Refer to the DGX OS Server release notes for information on available over-the-network software updates.

Post Setup Instructions for DGX OS Server Software Version 2.x and Earlier

These instructions apply if your DGX-1 is installed with software version 2.x or earlier.

To determine the DGX OS Server software version on your system, enter the following command.
$ grep VERSION /etc/dgx-release
DGX_SWBUILD_VERSION="3.1.1"
  1. If your network is configured for DHCP, then make sure that dynamic DNS updates are enabled. Check whether /etc/resolv.conf is a link to /run/resolvconf/resolv.conf.
    $ ls -l /etc/resolv.conf
    Expected output:
    lrwxrwxrwx 1 root root 29 Dec  1 21:19 /etc/resolv.conf ->
    ../run/resolvconf/resolv.conf
    • If the expected output appears, then skip to step 2.
    • If this does not appear, then enable dynamic DNS updates as follows:
    1. Launch the Resolvconf Reconfigure package.
      $ sudo dpkg-reconfigure resolvconf
      The Configuring resolvconf screen appears.
    2. Select <Yes>when asked whether to prepare /etc/resolv.conf for dynamic updates.
    3. Select <No> when asked whether to append original file to dynamic file.
    4. Select <OK> at the Reboot recommended screen. You do not need to reboot. You are returned to the command line.
    5. Bring down the interface, where <network interface> is em1 or em2, whichever you have set up as your primary network interface.
      $ sudo ifdown <network interface>
      Expected output:
      ifdown: interface <network interface> not configured
    6. Bring up the interface, where <network interface> is em1 or em2, whichever you have set up as your primary network interface.
      $ sudo ifup <network interface>
      Expected output (last line):
      …
      bound to <IP address> -- renewal in …

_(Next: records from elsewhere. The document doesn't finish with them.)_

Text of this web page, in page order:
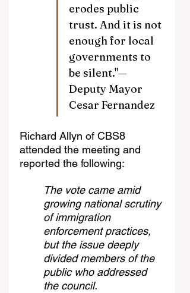
erodes public
trust. And it is not
enough for local
governments to
be silent."—
Deputy Mayor
Cesar Fernandez
Richard Allyn of CBS8
attended the meeting and
reported the following:
The vote came amid
growing national scrutiny
of immigration
enforcement practices,
but the issue deeply
divided members of the
public who addressed
the council.
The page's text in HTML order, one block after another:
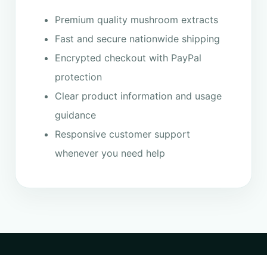
Premium quality mushroom extracts
Fast and secure nationwide shipping
Encrypted checkout with PayPal
protection
Clear product information and usage
guidance
Responsive customer support
whenever you need help
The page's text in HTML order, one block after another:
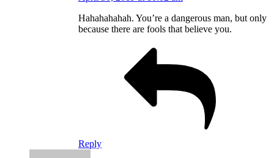
Hahahahahah. You’re a dangerous man, but only
because there are fools that believe you.
Reply
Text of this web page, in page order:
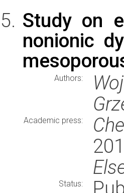
Study on
nonionic
Authors:
Academic press:
Status:
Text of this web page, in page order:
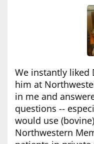
We instantly liked
him at
in me and
questions --
would use
Northwestern
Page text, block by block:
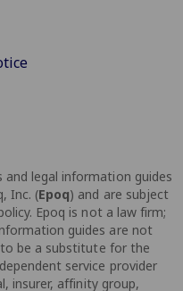
legal information guides
Inc. (Epoq) and are subject
Epoq is not a law firm;
guides are not
be a substitute for the
service provider
insurer, affinity group,
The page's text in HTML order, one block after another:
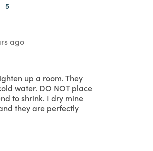
5
ago
up a room. They
water. DO NOT place
to shrink. I dry mine
they are perfectly
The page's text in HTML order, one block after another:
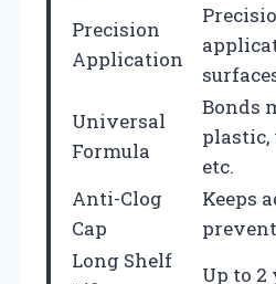
Precision
Application
Universal
Formula
Bonds
plastic,
etc.
Anti-Clog
Cap
Keeps
Long Shelf
Up to
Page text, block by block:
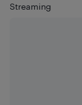
Streaming

    7. Repeat step 1 to confirm that /etc/resolv.conf is a link to /run/resolvconf/resolv.conf.
  2. Make sure that the nvidia-peer-memory module is installed.
    $ lsmod | grep nv_peer_mem
    If the following output appears, then your DGX-1 setup is complete and you do not need to perform the next steps.

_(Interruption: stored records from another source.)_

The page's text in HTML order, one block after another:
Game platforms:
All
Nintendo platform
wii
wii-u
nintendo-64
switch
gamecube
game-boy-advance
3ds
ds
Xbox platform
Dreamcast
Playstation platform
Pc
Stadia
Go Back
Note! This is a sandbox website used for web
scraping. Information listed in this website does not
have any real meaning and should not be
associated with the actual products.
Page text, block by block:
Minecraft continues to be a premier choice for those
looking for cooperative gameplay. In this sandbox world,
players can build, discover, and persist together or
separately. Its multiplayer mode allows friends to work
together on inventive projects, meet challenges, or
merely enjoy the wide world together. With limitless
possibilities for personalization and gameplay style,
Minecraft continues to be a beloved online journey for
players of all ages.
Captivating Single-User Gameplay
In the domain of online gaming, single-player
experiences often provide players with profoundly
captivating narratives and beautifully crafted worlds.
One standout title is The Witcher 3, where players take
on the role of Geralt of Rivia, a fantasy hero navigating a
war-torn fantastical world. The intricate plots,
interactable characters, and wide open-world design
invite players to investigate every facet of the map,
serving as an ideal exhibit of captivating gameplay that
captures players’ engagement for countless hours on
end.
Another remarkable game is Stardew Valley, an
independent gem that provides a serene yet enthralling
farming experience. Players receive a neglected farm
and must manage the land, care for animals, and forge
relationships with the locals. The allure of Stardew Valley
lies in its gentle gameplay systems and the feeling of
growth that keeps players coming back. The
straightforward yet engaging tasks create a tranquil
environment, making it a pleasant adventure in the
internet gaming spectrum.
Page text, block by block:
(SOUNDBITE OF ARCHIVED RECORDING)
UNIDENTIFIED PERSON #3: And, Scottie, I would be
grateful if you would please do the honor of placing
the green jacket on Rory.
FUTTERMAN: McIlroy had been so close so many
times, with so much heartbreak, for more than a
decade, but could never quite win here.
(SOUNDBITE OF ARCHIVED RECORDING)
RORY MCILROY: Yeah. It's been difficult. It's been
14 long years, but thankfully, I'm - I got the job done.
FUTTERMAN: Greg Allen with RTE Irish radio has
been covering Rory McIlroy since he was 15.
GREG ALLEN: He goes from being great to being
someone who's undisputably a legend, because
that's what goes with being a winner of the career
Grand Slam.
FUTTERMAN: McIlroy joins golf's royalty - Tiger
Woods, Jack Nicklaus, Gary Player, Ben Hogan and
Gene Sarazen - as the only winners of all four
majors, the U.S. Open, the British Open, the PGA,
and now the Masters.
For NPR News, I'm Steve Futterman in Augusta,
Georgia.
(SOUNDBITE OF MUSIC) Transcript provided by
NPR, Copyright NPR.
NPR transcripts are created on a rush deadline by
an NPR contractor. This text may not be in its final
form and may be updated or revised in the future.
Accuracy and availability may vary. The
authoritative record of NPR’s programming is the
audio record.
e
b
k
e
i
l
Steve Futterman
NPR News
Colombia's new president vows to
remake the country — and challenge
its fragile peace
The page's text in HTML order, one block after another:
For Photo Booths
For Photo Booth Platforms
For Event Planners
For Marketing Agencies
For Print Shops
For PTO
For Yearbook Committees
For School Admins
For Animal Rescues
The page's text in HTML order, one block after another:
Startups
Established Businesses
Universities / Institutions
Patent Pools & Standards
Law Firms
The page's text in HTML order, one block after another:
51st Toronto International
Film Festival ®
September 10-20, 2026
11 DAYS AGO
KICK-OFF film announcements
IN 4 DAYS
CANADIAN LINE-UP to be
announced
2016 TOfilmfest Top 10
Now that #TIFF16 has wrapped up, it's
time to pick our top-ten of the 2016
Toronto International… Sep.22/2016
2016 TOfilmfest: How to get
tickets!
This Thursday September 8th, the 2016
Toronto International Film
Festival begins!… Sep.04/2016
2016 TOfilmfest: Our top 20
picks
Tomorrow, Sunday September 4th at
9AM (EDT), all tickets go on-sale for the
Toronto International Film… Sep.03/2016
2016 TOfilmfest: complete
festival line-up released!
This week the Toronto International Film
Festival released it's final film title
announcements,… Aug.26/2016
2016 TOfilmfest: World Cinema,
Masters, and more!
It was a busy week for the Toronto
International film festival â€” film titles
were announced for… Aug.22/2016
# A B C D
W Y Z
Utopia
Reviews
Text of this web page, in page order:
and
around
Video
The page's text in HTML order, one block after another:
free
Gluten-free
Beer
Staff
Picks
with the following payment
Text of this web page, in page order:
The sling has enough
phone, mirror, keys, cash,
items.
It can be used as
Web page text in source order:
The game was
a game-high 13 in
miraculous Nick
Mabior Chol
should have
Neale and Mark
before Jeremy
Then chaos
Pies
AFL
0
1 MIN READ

    nv_peer_mem            16384  0
    nvidia              11911168  30
    nv_peer_mem,nvidia_modeset,nvidia_uv
    mib_core               143360  13
    rdma_cm,ib_cm,ib_sa,iw_cm,nv_peer_mem,mlx4_ib,mlx5_ib,
    ib_mad,ib_ucm,ib_umad,ib_uverbs,rdma_ucm,ib_ipoib
  3. If there is no output to the lsmod command, then build and install the nvidia-peer-memory module.

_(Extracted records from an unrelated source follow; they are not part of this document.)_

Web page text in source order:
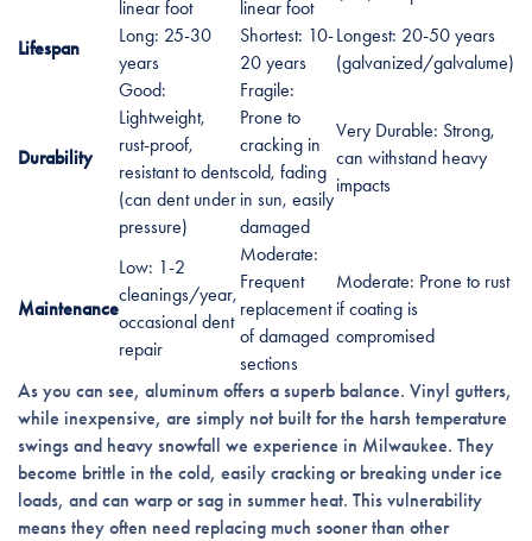
linear foot linear foot
Lifespan
Long: 25-30
years
Shortest: 10-
20 years
Longest: 20-50 years
(galvanized/galvalume)
Durability
Good:
Lightweight,
rust-proof,
resistant to dents
(can dent under
pressure)
Fragile:
Prone to
cracking in
cold, fading
in sun, easily
damaged
Very Durable: Strong,
can withstand heavy
impacts
Maintenance
Low: 1-2
cleanings/year,
occasional dent
repair
Moderate:
Frequent
replacement
of damaged
sections
Moderate: Prone to rust
if coating is
compromised
As you can see, aluminum offers a superb balance. Vinyl gutters,
while inexpensive, are simply not built for the harsh temperature
swings and heavy snowfall we experience in Milwaukee. They
become brittle in the cold, easily cracking or breaking under ice
loads, and can warp or sag in summer heat. This vulnerability
means they often need replacing much sooner than other
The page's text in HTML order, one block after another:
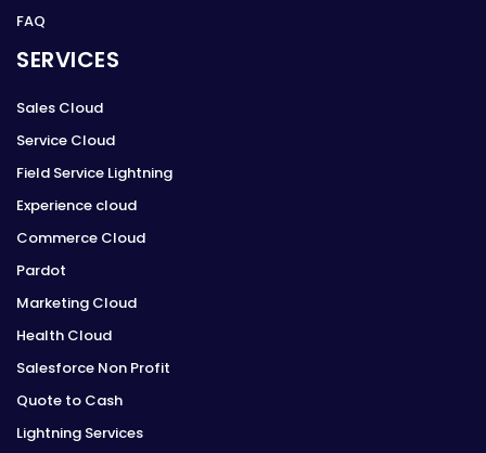
FAQ
SERVICES
Sales Cloud
Service Cloud
Field Service Lightning
Experience cloud
Commerce Cloud
Pardot
Marketing Cloud
Health Cloud
Salesforce Non Profit
Quote to Cash
Lightning Services
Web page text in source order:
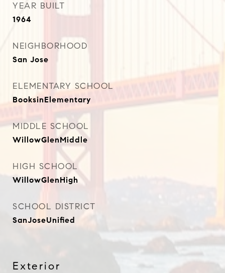
YEAR BUILT
1964
NEIGHBORHOOD
San Jose
ELEMENTARY SCHOOL
BooksinElementary
MIDDLE SCHOOL
WillowGlenMiddle
HIGH SCHOOL
WillowGlenHigh
SCHOOL DISTRICT
SanJoseUnified
Exterior
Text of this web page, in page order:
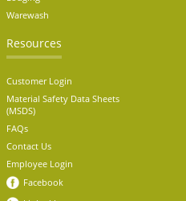
Warewash
Resources
Customer Login
Material Safety Data Sheets
(MSDS)
FAQs
Contact Us
Employee Login
Facebook
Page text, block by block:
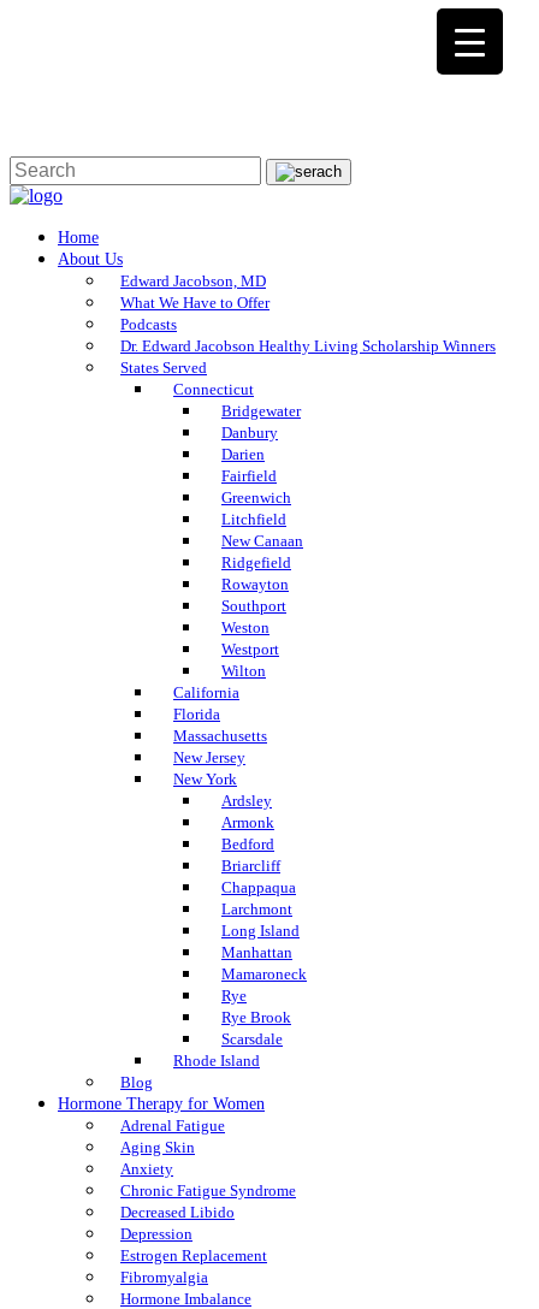
Home
About Us
Edward Jacobson, MD
What We Have to Offer
Podcasts
Dr. Edward Jacobson Healthy Living Scholarship Winners
States Served
Connecticut
Bridgewater
Danbury
Darien
Fairfield
Greenwich
Litchfield
New Canaan
Ridgefield
Rowayton
Southport
Weston
Westport
Wilton
California
Florida
Massachusetts
New Jersey
New York
Ardsley
Armonk
Bedford
Briarcliff
Chappaqua
Larchmont
Long Island
Manhattan
Mamaroneck
Rye
Rye Brook
Scarsdale
Rhode Island
Blog
Hormone Therapy for Women
Adrenal Fatigue
Aging Skin
Anxiety
Chronic Fatigue Syndrome
Decreased Libido
Depression
Estrogen Replacement
Fibromyalgia
Hormone Imbalance
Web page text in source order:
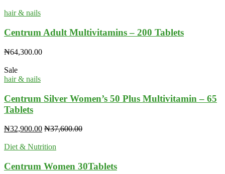
hair & nails
Centrum Adult Multivitamins – 200 Tablets
₦64,300.00
Sale
hair & nails
Centrum Silver Women’s 50 Plus Multivitamin – 65
Tablets
₦32,900.00 ₦37,600.00
Diet & Nutrition
Centrum Women 30Tablets
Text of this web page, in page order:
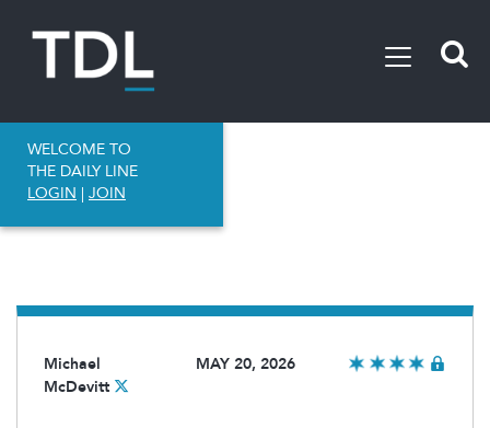
WELCOME TO
THE DAILY LINE
LOGIN | JOIN
Michael
McDevitt
MAY 20, 2026
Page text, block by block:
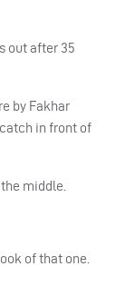
out after 35
by Fakhar
in front of
middle.
of that one.
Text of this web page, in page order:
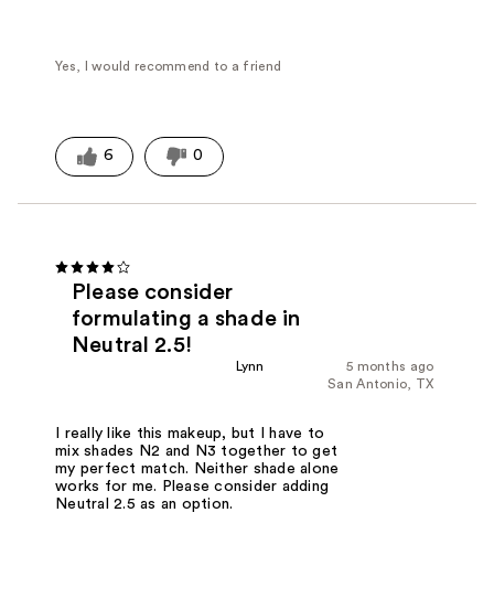
Yes, I would recommend to a friend
6 0
Please consider
formulating a shade in
Neutral 2.5!
5 months ago
Lynn
San Antonio, TX
I really like this makeup, but I have to
mix shades N2 and N3 together to get
my perfect match. Neither shade alone
works for me. Please consider adding
Neutral 2.5 as an option.
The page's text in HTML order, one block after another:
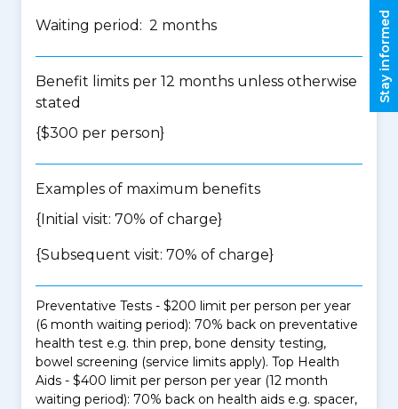
Waiting period: 2 months
Benefit limits per 12 months unless otherwise
stated
{$300 per person}
Examples of maximum benefits
{Initial visit: 70% of charge}
{Subsequent visit: 70% of charge}
Preventative Tests - $200 limit per person per year
(6 month waiting period): 70% back on preventative
health test e.g. thin prep, bone density testing,
bowel screening (service limits apply). Top Health
Aids - $400 limit per person per year (12 month
waiting period): 70% back on health aids e.g. spacer,
Stay informed
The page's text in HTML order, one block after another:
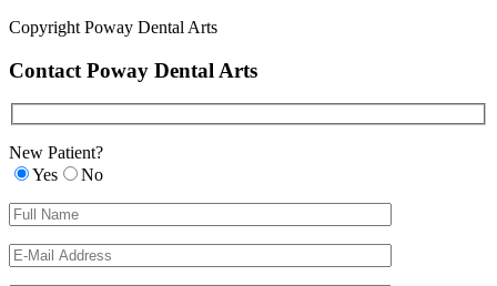
Copyright Poway Dental Arts
Contact Poway Dental Arts
New Patient?
Yes
No

    1. Get and install the module.
       $ sudo apt-get update
       $ sudo apt-get install --reinstall mlnx-ofed-kernel-dkms nvidia-peer-memory-dkms
      
      Expected output.
       DKMS: install completed.
       Processing triggers for initramfs-tools (0.103ubuntu4.2) ...
       update-initramfs: Generating /boot/initrd.img-4.4.0-45-generic
      
    2. Add the module to the Linux kernel.
       $ sudo modprobe nv_peer_mem
      
      There is no expected output for this command.
    3. Repeat step 2 to confirm that the nvidia-peer-memory module has been added.